I would like to parse user input up the user's cursor location and then provide a list of possible choices for auto-completion. At the moment, I am not interested in auto-completing tokens which are partially entered. I want to display all possible following tokens at some point mid-parse.
For example:
sentence:
subjects verb (adverb)? '.' ;
subjects:
firstSubject (otherSubjects)* ;
firstSubject:
'The' (adjective)? noun ;
otherSubjects:
'and the' (adjective)? noun;
adjective:
'small' | 'orange' ;
noun:
CAT | DOG ;
verb:
'slept' | 'ate' | 'walked' ;
adverb:
'quietly' | 'noisily' ;
CAT : 'cat';
DOG : 'dog';
Given the grammar above...
If the user had not typed anything yet the auto-complete list would be ['The'] (Note that I would have to retrieve the FIRST and not the FOLLOW of rule sentence, since the follow of the base rule is always EOF).
If the input was "The", the auto-complete list would be ['small', 'orange', 'cat', 'dog'].
If the input was "The cat slept, the auto-complete list would be ['quietly', 'noisily', '.'].
So ANTLR3 provides a way to get the set of follows doing this:
BitSet followSet = state.following[state._fsp];
This works well.
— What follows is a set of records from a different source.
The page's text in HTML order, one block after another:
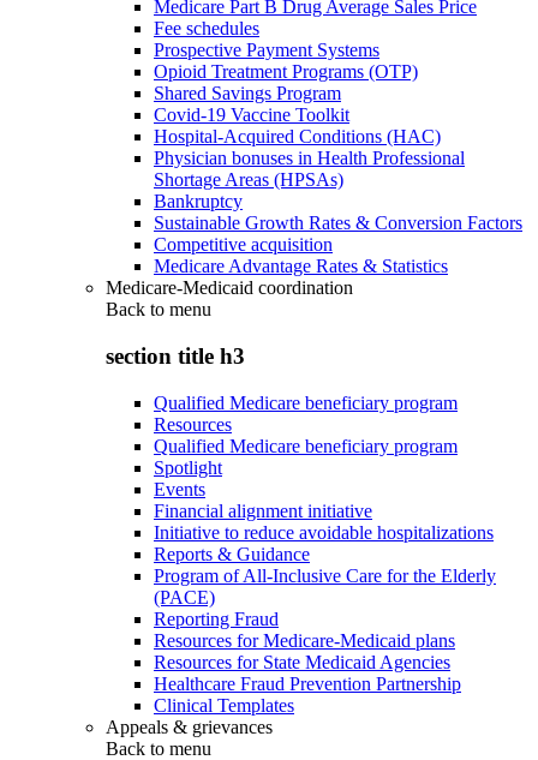
Medicare Part B Drug Average Sales Price
Fee schedules
Prospective Payment Systems
Opioid Treatment Programs (OTP)
Shared Savings Program
Covid-19 Vaccine Toolkit
Hospital-Acquired Conditions (HAC)
Physician bonuses in Health Professional
Shortage Areas (HPSAs)
Bankruptcy
Sustainable Growth Rates & Conversion Factors
Competitive acquisition
Medicare Advantage Rates & Statistics
Medicare-Medicaid coordination
Back to menu
section title h3
Qualified Medicare beneficiary program
Resources
Qualified Medicare beneficiary program
Spotlight
Events
Financial alignment initiative
Initiative to reduce avoidable hospitalizations
Reports & Guidance
Program of All-Inclusive Care for the Elderly
(PACE)
Reporting Fraud
Resources for Medicare-Medicaid plans
Resources for State Medicaid Agencies
Healthcare Fraud Prevention Partnership
Clinical Templates
Appeals & grievances
Back to menu
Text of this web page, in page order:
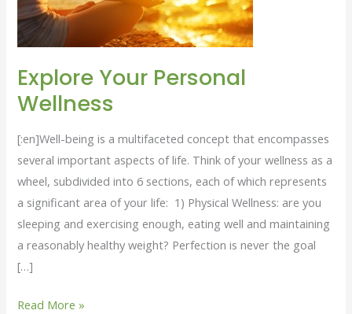
Explore Your Personal
Wellness
[:en]Well-being is a multifaceted concept that encompasses
several important aspects of life. Think of your wellness as a
wheel, subdivided into 6 sections, each of which represents
a significant area of your life: 1) Physical Wellness: are you
sleeping and exercising enough, eating well and maintaining
a reasonably healthy weight? Perfection is never the goal
[…]
Read More »
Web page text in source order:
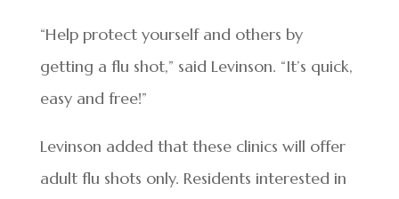
“Help protect yourself and others by
getting a flu shot,” said Levinson. “It’s quick,
easy and free!”
Levinson added that these clinics will offer
adult flu shots only. Residents interested in
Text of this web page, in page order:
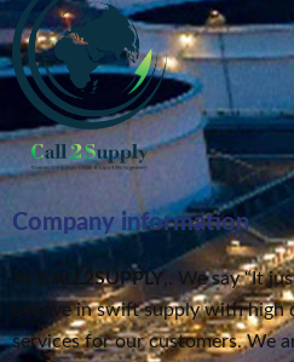
Company information
At CALL2SUPPLY,. We say “It
believe in swift supplywith high
services for our customers. We

I can embed some logic into my parser so that when the parser calls the rule at which the user is positioned, it retrieves the follows of that rule and then provides them to the user. However, this does not work as well for nested rules (For instance, the base rule, because the follow set ignores and sub-rule follows, as it should).
I think I need to provide the FIRST set if the user has completed a rule (this could be hard to determine) as well as the FOLLOW set of to cover all valid options. I also think I will need to structure my grammar such that two tokens are never subsequent at the rule level.
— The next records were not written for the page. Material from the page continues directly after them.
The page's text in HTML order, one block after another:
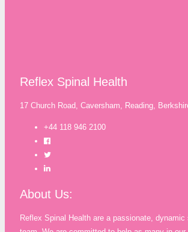
Reflex Spinal Health
17 Church Road, Caversham, Reading,
+44 118 946 2100
About Us:
Reflex Spinal Health are a passionate, dynamic
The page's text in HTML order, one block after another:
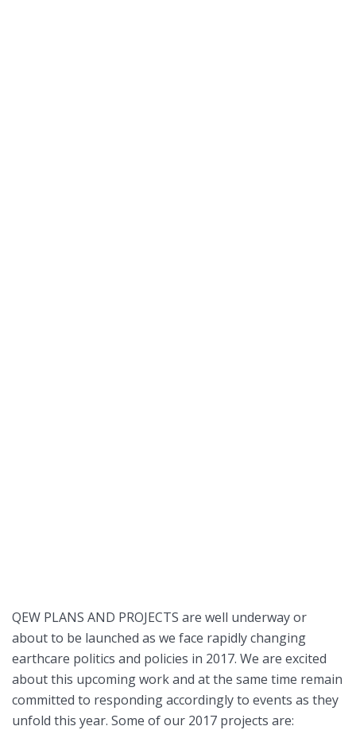
QEW PLANS AND PROJECTS are well underway or
about to be launched as we face rapidly changing
earthcare politics and policies in 2017. We are excited
about this upcoming work and at the same time remain
committed to responding accordingly to events as they
unfold this year. Some of our 2017 projects are:
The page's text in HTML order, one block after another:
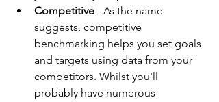
Competitive - As the name
suggests, competitive
benchmarking helps you set goals
and targets using data from your
competitors. Whilst you'll
probably have numerous
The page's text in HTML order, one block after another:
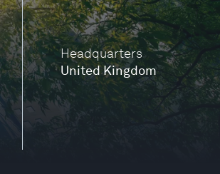
Headquarters
United Kingdom
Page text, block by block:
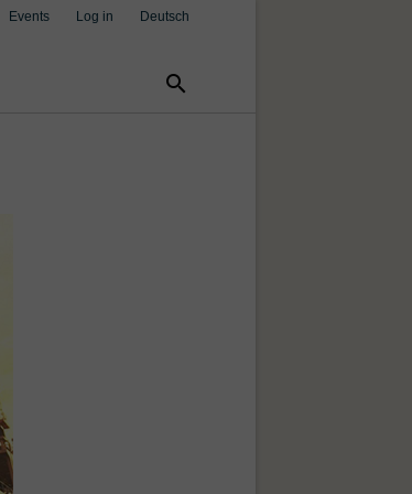
Events Deutsch
Log in
search
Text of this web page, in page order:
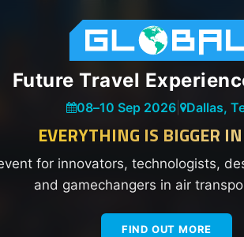
Future Travel
08–10 Sep 2026 Dallas,
EVERYTHING IS BIGGER
for innovators, technologists,
and gamechangers in air
FIND OUT MORE
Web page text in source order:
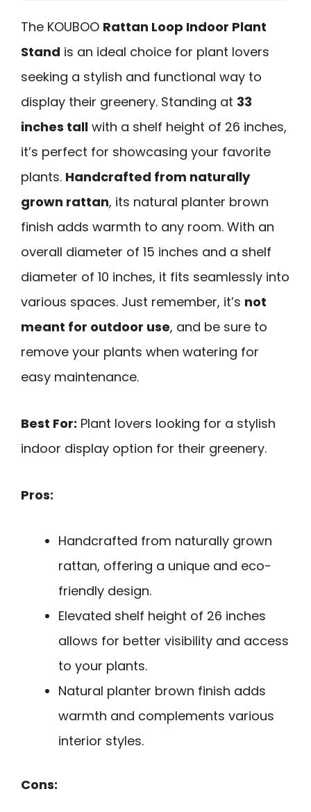
The KOUBOO Rattan Loop Indoor Plant
Stand is an ideal choice for plant lovers
seeking a stylish and functional way to
display their greenery. Standing at 33
inches tall with a shelf height of 26 inches,
it’s perfect for showcasing your favorite
plants. Handcrafted from naturally
grown rattan, its natural planter brown
finish adds warmth to any room. With an
overall diameter of 15 inches and a shelf
diameter of 10 inches, it fits seamlessly into
various spaces. Just remember, it’s not
meant for outdoor use, and be sure to
remove your plants when watering for
easy maintenance.
Best For: Plant lovers looking for a stylish
indoor display option for their greenery.
Pros:
Handcrafted from naturally grown
rattan, offering a unique and eco-
friendly design.
Elevated shelf height of 26 inches
allows for better visibility and access
to your plants.
Natural planter brown finish adds
warmth and complements various
interior styles.
Cons:
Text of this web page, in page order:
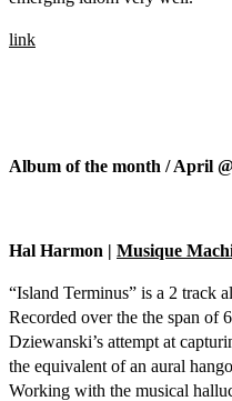
link
Album of the month / April @
Hal Harmon | Musique
“Island Terminus” is a 2 track
Recorded over the the span of
Dziewanski’s attempt at
the equivalent of an aural
Working with the musical

I would have break the above "firstSubject" rule into some sub rules...
from
firstSubject:
'The'(adjective)? CAT | DOG;
to
firstSubject:
the (adjective)? CAT | DOG;
the:
'the';
I have yet to find any information on retrieving the FIRST set from a rule.
ANTLR4 appears to have drastically changed the way it works with follows at the level of the generated parser, so at this point I'm not really sure if I should continue with ANTLR3 or make the jump to ANTLR4.
Any suggestions would be greatly appreciated.
ANTLRWorks 2 (AW2) performs a similar operation, which I'll describe here. If you reference the source code for AW2, keep in mind that it is only released under an LGPL license.
Create a special token which represents the location of interest for code completion.
In some ways, this token behaves like the EOF. In particular, the ParserATNSimulator never consumes this token; a decision is always made at or before it is reached.
In other ways, this token is very unique. In particular, if the token is located at an identifier or keyword, it is treated as though the token type was "fuzzy", and allowed to match any identifier or keyword for the language. For ANTLR 4 grammars, if the caret token is located at a location where the user has typed g, the parser will allow that token to match a rule name or the keyword grammar.
Create a specialized ATN interpreter that can return all possible parse trees which lead to the caret token, without looking past the caret for any decision, and without constraining the exact token type of the caret token.
For each possible parse tree, evaluate your code completion in the context of whatever the caret token matched in a parser rule.
The union of all the results found in step 3 is a superset of the complete set of valid code completion results, and can be presented in the IDE.
The following describes AW2's implementation of the above steps.
In AW2, this is the CaretToken, and it always has the token type CARET_TOKEN_TYPE.
In AW2, this specialized operation is represented by the ForestParser<TParser> interface, with most of the reusable implementation in AbstractForestParser<TParser> and specialized for parsing ANTLR 4 grammars for code completion in GrammarForestParser.
In AW2, this analysis is performed primarily by GrammarCompletionQuery.TaskImpl.runImpl(BaseDocument).